14. Naar oordeel van het hof is dat het geval. De kipper was geladen met gehakselde mais. Dit is een lading die weg kan waaien. Daar komt bij dat de lading boven de schotten uit kwam. Uit de verklaring van de verbalisant blijkt dat er daadwerkelijk mais is afgewaaid. Dit kan gevaar of hinder opleveren voor overige weggebruikers. Dat de bestuurder geen mais heeft teruggevonden op de afgelegde route doet hier niet aan af, omdat op zichzelf al de situatie waarbij hinder of gevaar
kanontstaan verboden is.
15. Dat de verbalisant niet volgens de aanwijzing in het Feitenboekje in de laadbak heeft gekeken geeft op zichzelf geen aanleiding om aan gegevens in het dossier te twijfelen. De aanwijzing richt zich tot de verbalisant, dus de gemachtigde kan daar geen beroep op doen. Bovendien blijkt uit de foto's dat de gehakselde mais in het midden boven de laadbak uitkwam. De aard van de lading maakt dat, ook al zou er onder de randen van de bak zijn geladen, de mais weg kan waaien en dus gevaar of hinder kan veroorzaken.

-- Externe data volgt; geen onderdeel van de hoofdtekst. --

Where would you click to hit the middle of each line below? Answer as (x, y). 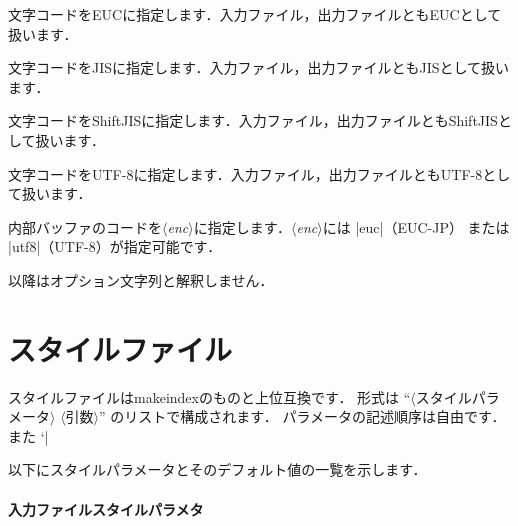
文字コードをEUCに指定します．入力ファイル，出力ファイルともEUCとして (255, 14)
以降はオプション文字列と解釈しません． (141, 279)
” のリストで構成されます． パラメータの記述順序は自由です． (302, 416)
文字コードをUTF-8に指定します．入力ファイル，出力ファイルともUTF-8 (245, 173)
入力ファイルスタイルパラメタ (106, 508)
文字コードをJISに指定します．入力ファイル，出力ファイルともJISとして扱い (259, 67)
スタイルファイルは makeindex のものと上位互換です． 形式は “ (209, 396)
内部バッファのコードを (85, 226)

16. Tot slot merkt het hof nog op dat de verbalisant in zijn aanvullend proces-verbaal na ondertekening achter zijn naam "op ambtseed" heeft gezet, en dat is voldoende om het als een ambtsedig proces-verbaal aan te merken. Bovendien is in vaste rechtspraak van het hof bepaald dat ook op basis van een niet-ondertekende verklaring kan worden vastgesteld dat een gedraging is verricht.
17. Gelet op het voorgaande stelt het hof vast dat de gedraging is verricht en daarvoor terecht een sanctie is opgelegd. De kantonrechter heeft het beroep terecht ongegrond verklaard. Daarom zal het hof die beslissing bevestigen.